Now, let’s see how (Re)Actors can help us to hide-things-from-the-bot-writer-even-better <smile />.

¹ If you feel I am spending too much time speaking about (Re)Actors – you may have a point, but IMO they do provide all-those-benefits-I-am-discussing – and even more <wink />.

² CAS-size nano-(Re)Actors discussed in [Hare17] are not in our current scope.

Separating System Calls from Game Logic

One thing which tends to give up A LOT of information about our code, is system calls. And hiding system calls, while possible to some extent – doesn’t stand ground against a dedicated attacker.³ In other words –

We should assume that each our system call is known to the attacker <sad-face />.

What we can hide though, is the reason why we’re issuing certain system call (or more generally – we can hide the context of the system call). And (Re)Actors tend to help with it greatly. Let’s consider a typical MOG, which reads user inputs and communicates with the Server-Side.

In a naïve-from-bot-fighting-point-of-view implementation, we could simply poll the state of keyboard and mouse (using system calls) when we feel that we need it, then we’ll process the input, and then – as soon as we have all the information necessary – we’ll call socket functions to send player inputs to the Server-Side. With this approach, however, we’ll be giving away quite a bit of information to the attacker <sad-face />. More specifically, if our code looks as

//Listing 29.1
while(1) {
  do_something1();
  ReadKeyboard();
  do_something2();
  SendToSocket();
  do_something3();
}

– we’re giving away information where exactly in our code we’re going to process the inputs, and where we’re producing the outputs. This tends to simplify attacker’s job significantly.

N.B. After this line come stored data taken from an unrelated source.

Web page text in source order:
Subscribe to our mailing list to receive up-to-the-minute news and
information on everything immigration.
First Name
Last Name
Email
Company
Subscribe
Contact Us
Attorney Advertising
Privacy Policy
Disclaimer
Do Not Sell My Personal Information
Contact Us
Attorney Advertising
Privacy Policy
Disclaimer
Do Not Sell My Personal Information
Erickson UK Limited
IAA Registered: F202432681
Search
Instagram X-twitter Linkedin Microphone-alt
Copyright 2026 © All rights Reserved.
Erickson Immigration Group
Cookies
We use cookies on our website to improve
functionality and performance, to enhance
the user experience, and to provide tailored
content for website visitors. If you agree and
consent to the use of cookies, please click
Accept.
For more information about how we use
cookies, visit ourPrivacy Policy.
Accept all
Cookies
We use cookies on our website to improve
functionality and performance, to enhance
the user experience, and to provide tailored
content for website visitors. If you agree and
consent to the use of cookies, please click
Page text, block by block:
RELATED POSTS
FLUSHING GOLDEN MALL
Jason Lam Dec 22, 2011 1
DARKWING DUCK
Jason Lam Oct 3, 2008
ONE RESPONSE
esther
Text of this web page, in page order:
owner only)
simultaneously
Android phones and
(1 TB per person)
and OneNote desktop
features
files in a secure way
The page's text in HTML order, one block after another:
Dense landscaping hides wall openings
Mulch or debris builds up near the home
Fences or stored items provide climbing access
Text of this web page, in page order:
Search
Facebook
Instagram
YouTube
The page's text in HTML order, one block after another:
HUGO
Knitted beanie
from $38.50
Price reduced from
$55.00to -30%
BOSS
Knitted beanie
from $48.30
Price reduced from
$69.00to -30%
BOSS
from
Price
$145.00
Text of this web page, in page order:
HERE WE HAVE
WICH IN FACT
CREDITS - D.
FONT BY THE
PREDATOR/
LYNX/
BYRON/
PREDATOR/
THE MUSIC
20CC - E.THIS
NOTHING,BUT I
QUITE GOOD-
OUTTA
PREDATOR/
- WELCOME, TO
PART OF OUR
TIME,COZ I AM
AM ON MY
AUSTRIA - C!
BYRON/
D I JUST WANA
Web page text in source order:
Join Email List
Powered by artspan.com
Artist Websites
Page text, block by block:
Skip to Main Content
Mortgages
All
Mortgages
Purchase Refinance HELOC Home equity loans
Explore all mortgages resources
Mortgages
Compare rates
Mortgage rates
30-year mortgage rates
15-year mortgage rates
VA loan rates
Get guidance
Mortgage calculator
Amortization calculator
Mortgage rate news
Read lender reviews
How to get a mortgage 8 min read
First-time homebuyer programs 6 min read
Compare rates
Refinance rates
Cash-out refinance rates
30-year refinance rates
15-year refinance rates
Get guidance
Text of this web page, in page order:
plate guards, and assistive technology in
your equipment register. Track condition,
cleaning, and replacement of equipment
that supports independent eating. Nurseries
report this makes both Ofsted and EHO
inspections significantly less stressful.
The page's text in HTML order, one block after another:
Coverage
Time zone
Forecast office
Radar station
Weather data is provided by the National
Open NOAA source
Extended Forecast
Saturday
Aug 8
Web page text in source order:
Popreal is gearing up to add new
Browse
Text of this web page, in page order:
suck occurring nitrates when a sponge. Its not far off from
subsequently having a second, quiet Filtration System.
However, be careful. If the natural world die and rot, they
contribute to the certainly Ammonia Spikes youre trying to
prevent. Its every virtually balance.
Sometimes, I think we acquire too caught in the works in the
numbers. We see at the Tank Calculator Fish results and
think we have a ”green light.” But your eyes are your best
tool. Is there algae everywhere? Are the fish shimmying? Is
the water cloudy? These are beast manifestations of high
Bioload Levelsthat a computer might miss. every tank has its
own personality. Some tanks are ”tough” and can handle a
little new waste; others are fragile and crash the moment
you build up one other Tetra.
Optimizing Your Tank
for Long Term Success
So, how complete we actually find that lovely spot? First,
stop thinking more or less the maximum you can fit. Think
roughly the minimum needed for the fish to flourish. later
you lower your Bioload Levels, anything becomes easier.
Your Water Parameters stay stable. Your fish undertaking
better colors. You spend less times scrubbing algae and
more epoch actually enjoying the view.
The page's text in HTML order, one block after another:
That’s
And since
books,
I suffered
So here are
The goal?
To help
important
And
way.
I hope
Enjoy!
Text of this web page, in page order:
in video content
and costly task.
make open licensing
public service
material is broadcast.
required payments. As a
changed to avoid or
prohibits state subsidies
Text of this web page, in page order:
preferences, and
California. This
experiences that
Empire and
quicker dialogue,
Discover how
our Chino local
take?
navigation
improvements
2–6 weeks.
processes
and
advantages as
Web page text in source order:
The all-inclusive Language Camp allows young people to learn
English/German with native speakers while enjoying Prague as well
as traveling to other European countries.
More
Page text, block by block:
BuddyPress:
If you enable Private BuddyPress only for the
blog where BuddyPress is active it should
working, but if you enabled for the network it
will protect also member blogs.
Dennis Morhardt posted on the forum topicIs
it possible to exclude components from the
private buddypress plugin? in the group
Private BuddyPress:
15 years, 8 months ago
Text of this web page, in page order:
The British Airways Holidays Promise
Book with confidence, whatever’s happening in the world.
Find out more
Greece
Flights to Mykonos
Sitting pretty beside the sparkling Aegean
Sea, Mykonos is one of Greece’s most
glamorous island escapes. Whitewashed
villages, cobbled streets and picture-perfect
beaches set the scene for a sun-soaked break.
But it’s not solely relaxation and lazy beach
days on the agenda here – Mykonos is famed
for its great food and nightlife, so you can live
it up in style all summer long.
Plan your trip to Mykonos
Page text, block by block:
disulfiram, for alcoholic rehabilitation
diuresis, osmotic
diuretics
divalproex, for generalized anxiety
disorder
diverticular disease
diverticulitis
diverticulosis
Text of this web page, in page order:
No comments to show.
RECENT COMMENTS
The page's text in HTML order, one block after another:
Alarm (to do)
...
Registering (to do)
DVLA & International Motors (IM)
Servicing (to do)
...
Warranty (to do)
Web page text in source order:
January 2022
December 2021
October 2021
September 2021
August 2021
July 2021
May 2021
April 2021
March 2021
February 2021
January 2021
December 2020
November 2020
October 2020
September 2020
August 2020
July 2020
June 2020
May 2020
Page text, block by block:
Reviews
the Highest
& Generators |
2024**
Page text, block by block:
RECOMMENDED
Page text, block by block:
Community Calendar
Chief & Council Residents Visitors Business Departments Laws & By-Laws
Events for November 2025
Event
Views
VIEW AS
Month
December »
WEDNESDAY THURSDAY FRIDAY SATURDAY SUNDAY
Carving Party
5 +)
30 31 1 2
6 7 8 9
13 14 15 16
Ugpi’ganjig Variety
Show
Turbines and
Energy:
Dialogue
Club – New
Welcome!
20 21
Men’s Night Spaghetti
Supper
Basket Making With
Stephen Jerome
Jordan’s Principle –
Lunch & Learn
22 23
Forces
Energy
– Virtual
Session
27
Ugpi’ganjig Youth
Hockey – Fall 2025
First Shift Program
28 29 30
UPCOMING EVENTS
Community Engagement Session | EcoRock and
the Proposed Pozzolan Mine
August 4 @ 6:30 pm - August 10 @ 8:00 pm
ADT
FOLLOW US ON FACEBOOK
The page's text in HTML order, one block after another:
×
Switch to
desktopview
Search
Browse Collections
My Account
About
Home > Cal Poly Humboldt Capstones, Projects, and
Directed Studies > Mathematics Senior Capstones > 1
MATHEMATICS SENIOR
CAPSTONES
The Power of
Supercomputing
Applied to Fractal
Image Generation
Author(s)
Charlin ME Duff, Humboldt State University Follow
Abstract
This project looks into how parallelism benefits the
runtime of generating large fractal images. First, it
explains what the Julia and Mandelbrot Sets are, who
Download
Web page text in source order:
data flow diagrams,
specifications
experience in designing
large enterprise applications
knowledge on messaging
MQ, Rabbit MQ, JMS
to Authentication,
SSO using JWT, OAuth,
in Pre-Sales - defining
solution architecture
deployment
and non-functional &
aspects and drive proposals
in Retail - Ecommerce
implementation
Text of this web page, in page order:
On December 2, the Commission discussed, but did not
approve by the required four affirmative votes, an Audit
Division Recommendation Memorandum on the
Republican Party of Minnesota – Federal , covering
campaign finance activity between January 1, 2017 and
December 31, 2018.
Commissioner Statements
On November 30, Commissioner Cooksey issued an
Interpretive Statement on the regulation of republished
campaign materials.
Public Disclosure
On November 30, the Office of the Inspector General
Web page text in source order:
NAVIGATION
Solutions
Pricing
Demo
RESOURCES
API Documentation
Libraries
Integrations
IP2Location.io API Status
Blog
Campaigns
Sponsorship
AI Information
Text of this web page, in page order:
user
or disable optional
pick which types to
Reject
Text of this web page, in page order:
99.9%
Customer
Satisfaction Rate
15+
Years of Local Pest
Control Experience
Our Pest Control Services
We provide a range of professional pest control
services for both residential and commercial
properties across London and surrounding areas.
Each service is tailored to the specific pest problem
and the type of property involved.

Of course, whatever-we-do, all these things are still bound to happen; it is when and how they happen, which we can play with. If writing the same thing in anti-bot (Re)Actor-style, it would look along the following lines:

//Listing 29.2
while(1) {
  ReadKeyboard();
  
  //{ here force-inlined reactor.react() starts
  do_something1();//force-inlined
  do_something2();//force-inlined
  schedule_message_to_send_to_socket();
    //no system call here,
    //  so it is not immediately obvious
  do_something3();//force-inlined
  //} here force-inlined reactor.react() ends
  
  read_scheduled_message();//force-inlined for a good measure
  SendToSocket();
}

There are two significant problems which this approach creates to the attacker. First of all, we’re no longer revealing any information about what-is-going-on-around-those-easily-visible-system-calls. Indeed – with the code shown on Listing 29.2, our reactor.react() becomes a monolithic purely-moving-bits-around function, with no easy way to split it into different parts. And any time we can say something becomes monolithic – it is an inherently Good Thing™ for our fight against bot writers.

Making sure that the react() function merely moves bits around, is going to be rather unusual for non-(Re)Actor developers. On the other hand, this whole subject happens to be extremely well-aligned with a discussion on deterministic (Re)Actors in Vol. II’s chapter on (Re)Actors (and deterministic (Re)Actors happen to be a Really Good Thing™ for many non-bot-fighting reasons – from an ability to debug a crash which happened in production(!), to replay-based regression testing etc.).

More formally – if we achieve determinism for our (Re)Actors, using any of the techniques discussed in Vol.II, except for “Call Wrapping” technique – our code will look pretty much like Listing 29.2 to the attacker.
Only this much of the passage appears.